Note that commands operate on our current frame, so calling describe will describe “bplong” since we’re still in newframe.

. describe, short

Contains data from /Applications/Stata/ado/base/b/bplong.dta
 Observations:           240                  Fictional blood-pressure data
    Variables:             5                  1 May 2022 11:28
Sorted by: patient

We can run commands on the other frame either by changing to that frame with cwf, or by using the frame ___: prefix:

. frame default: describe, short

Contains data from /Applications/Stata/ado/base/a/auto.dta
 Observations:            74                  1978 automobile data
    Variables:            12                  13 Apr 2022 17:45
Sorted by: foreign

2.6.2.1 Dropping frames

When you load a data set, it gets loaded into your computer’s memory.
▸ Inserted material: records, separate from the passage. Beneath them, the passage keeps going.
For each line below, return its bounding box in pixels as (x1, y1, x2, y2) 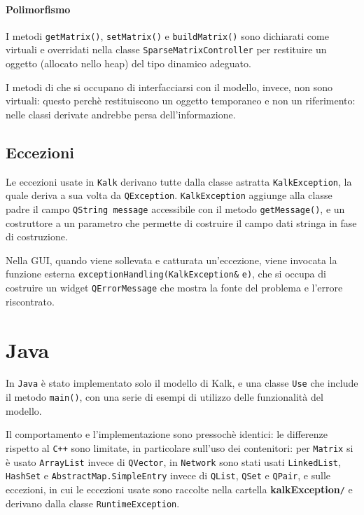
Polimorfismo (6, 1, 71, 16)
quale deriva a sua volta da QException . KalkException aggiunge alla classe (6, 188, 332, 202)
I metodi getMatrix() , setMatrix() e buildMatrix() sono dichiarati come (6, 28, 329, 43)
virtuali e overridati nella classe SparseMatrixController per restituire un (6, 42, 327, 57)
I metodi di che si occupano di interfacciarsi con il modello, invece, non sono (6, 79, 332, 94)
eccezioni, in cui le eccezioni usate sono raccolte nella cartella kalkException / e (6, 481, 353, 496)
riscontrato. (6, 294, 55, 308)
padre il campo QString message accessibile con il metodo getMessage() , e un (6, 202, 345, 216)

If you keep creating new frames and loading data, you can very quickly run out of memory!

Use frame drop to dispose of old frames.

. frame dir
  default   74 x 12; 1978 automobile data
  newframe  240 x 5; Fictional blood-pressure data

. frame drop default

. frame dir
  newframe  240 x 5; Fictional blood-pressure data

2.6.2.2 Copying data into frames

Often you may want to create a collapse’d or otherwise modified version of your current data. You can use frame copy to create a duplicate which you can then destroy.
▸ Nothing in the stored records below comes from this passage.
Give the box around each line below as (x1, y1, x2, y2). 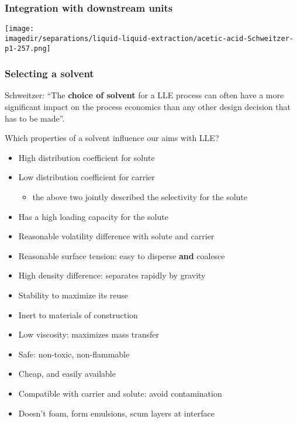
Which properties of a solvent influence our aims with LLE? (5, 132, 219, 144)
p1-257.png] (5, 44, 51, 53)
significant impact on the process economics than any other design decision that (5, 101, 291, 112)
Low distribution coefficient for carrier (18, 171, 155, 183)
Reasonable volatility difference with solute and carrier (18, 230, 215, 242)
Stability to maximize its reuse (18, 288, 129, 301)
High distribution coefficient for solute (18, 151, 155, 163)
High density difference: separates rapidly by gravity (18, 269, 206, 281)

. frame copy newframe newframe2

. frame newframe2: collapse (mean) bp, by(patient)

. frame dir
  newframe   240 x 5; Fictional blood-pressure data
* newframe2  120 x 2; Fictional blood-pressure data

Note: Frames marked with * contain unsaved data.
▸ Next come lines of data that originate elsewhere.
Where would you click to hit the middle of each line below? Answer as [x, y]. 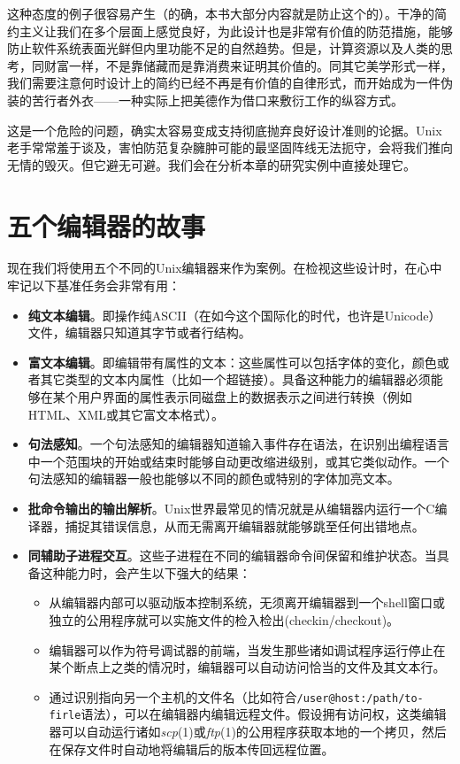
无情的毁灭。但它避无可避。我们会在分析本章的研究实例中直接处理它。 [211, 164]
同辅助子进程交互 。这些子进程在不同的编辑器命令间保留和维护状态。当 [232, 556]
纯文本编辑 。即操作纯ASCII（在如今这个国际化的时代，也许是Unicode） [234, 315]
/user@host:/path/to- [360, 698]
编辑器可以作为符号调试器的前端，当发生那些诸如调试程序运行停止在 [247, 649]
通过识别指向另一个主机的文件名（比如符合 [173, 696]
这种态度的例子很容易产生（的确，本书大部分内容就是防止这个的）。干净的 [221, 13]
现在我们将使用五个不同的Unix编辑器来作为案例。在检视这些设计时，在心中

Note that you cannot copy into an existing frame; you must either delete the old frame or copy into a new name.

2.6.2.3 Linking data sets

We’re not going to go into it now, but please see the section in the Programming & Advanced Features section for details on linking data sets if interested. You can link data sets between frames to either enable moving variables across frames, or if the data are at different units of analysis (e.g. a patient file and a clinic file), to easily merge the files together.

2.7 Exercise 1

  1. Load the built-in data set “lifeexp”.
  2. Open the Data Editor window. Modify at least one of the cells.
  3. Close the Data window. Load the built-in data set “sandstone”. Don’t forget to clear or pass the clear option.
  4. Save a copy of this data to your computer.
    1. Check your working directory. Make sure it is set somewhere convenient.
    2. Use save. Make sure to give it a name!
  5. If you haven’t already, play with preserve and restore. Preserve the data, modify some values, then observe what happens when you restore.